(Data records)
= = = = = = =

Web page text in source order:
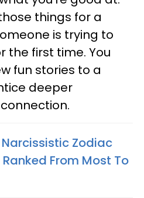
things for a
is trying to
the first time. You
fun stories to a
deeper
Zodiac
From Most To
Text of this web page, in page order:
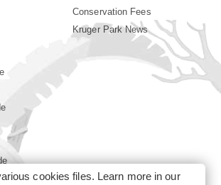
Conservation Fees
Kruger Park News
cookies files. Learn more in our
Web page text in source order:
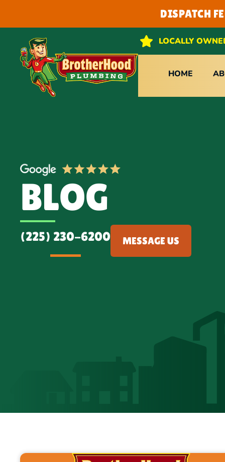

= = = = = = =

Task directions -
Only the lines from the one with "Text of this" through the final line of the entries belong in the answer, set down exactly, with both ends included and no pictures.

Written solution -
Text of this web page, in page order:
Conservation Fees
Kruger Park News
cookies files. Learn more in our
Web page text in source order:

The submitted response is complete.